**Provided records**
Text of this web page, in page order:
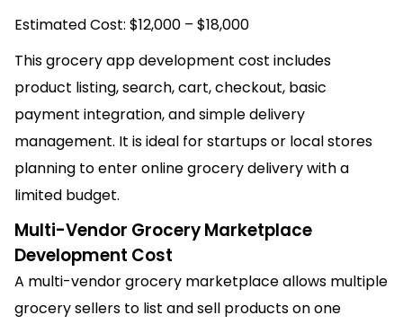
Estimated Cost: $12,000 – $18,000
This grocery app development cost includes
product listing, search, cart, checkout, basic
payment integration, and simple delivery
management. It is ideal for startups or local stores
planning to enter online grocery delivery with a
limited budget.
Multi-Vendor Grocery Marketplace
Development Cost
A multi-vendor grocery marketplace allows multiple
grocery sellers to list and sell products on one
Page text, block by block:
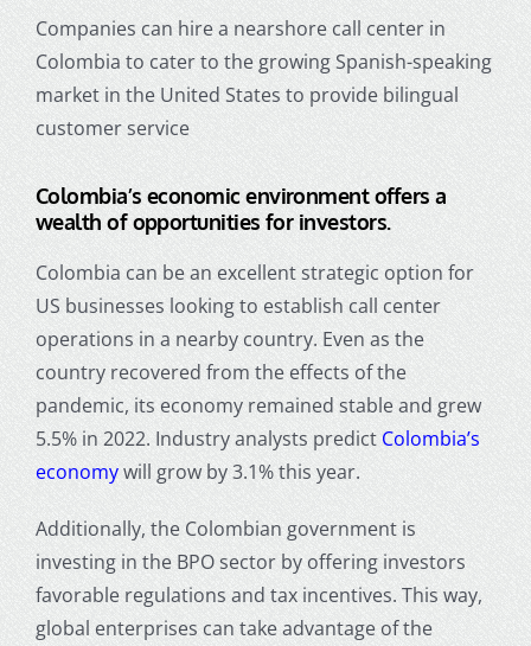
* * *
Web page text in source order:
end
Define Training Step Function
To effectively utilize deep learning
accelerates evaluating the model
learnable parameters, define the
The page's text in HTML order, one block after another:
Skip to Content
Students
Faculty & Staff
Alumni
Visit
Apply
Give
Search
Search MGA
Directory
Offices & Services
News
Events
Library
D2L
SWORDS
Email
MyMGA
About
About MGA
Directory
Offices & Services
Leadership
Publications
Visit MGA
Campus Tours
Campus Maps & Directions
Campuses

**Aim of the exercise**
With the pictures omitted, copy exactly the lines of the listing above starting at the line containing "Text of this" and ending at the line containing "Page text, block", both included.

**Result below**
Text of this web page, in page order:
Estimated Cost: $12,000 – $18,000
This grocery app development cost includes
product listing, search, cart, checkout, basic
payment integration, and simple delivery
management. It is ideal for startups or local stores
planning to enter online grocery delivery with a
limited budget.
Multi-Vendor Grocery Marketplace
Development Cost
A multi-vendor grocery marketplace allows multiple
grocery sellers to list and sell products on one
Page text, block by block:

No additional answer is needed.